= The Dog & Lemon Guide =

The Dog & Lemon Guide is an annual car buyer's guide originally based in Auckland, New Zealand, sold throughout British commonwealth countries and beyond. It was one of the few widely available publications that rank the reliability of cars sold in Australia. It was founded by mechanic and writer, Clive Matthew-Wilson. At over 1000 pages, it is claimed to be the largest car buyer's guide on the planet. It was first published in 1996 and last published as a book in 2010.

The guide lists common faults and safety ratings for several thousand different vehicles. The term dog and the term lemon are generic terms for bad cars in many countries. Unusually for a motoring publication, The Dog & Lemon Guide tends to avoid the petrolhead point of view and focuses instead on the motoring experiences of "ordinary" people. The Dog & Lemon Guide is also unusual in that it uses wit and sarcasm as a primary vehicle for communication. The guide refuses to accept car company advertising and is widely seen as a threat by both the motor industry and much of the mainstream motoring press.

The book has come under fire from many car enthusiasts in its home market of New Zealand, with many bringing into question the accuracy of the information provided in the book and Matthew-Wilson's bias towards Japanese makers for reliability claims – praising Toyota in particular – against Australian and European cars.

One may also suggest that using customer satisfaction surveys as a means of determining reliability is flawed. The results of customer satisfaction surveys are influenced by owner expectations and how well the manufacturer responds to a fault. However, The Dog & Lemon Guide claims to also make extensive use of surveys where only the reliability of the vehicle is looked at. For example, the low level of customer satisfaction for Peugeot cars is matched by the low levels of reliability for Peugeot cars. Peugeot cars also have far higher levels of breakdowns than similar Japanese vehicles, and these breakdowns are logged by the mechanic who is sent out to rescue the stranded vehicle, not the owner, so they cannot be said to be subjective.

Other critics have questioned the way the guide tends to lump all European makes into one bad basket, pointing out that makes such as Skoda, Porsche, and Jaguar have far better reliability records than makes like Peugeot and Renault. European cars have values unseen in Japanese makes that go beyond mere reliability.

For readers used to the glossy magazine advertising of expensive cars, it is a very revealing publication in that it cans/questions the safety and reliability of some of the more famous car makers in the world. The introductory articles on some of the car makers and their companies read like summaries of good opera plots.

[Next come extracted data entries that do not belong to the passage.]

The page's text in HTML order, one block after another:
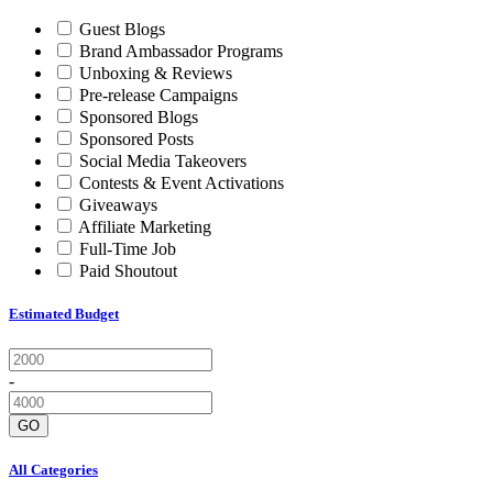
Guest Blogs
Brand Ambassador Programs
Unboxing & Reviews
Pre-release Campaigns
Sponsored Blogs
Sponsored Posts
Social Media Takeovers
Contests & Event Activations
Giveaways
Affiliate Marketing
Full-Time Job
Paid Shoutout
Estimated Budget
-
GO
All Categories

The Dog & Lemon Guide created controversy by publishing articles like Cars and other dysfunctional relationships by feminist writer Germaine Greer, which included the line: "men abuse cars because they cannot separate the idea of abuse from the concept of love." In another controversial article: Cars & Nazis, the guide alleged that the US car industry actively supported Hitler and knowingly gave the Germans the technology to launch World War II.

The Dog & Lemon Guides website contains the only English language translation of the entire Japanese domestic car safety recalls database. This information is provided free of charge and is widely used to investigate possible safety faults on Japanese vehicles imported second-hand from Japan. This information is frequently used by buyers of grey market vehicles, who often have no other way of telling if their second-hand vehicles have been subject to unresolved recalls before export.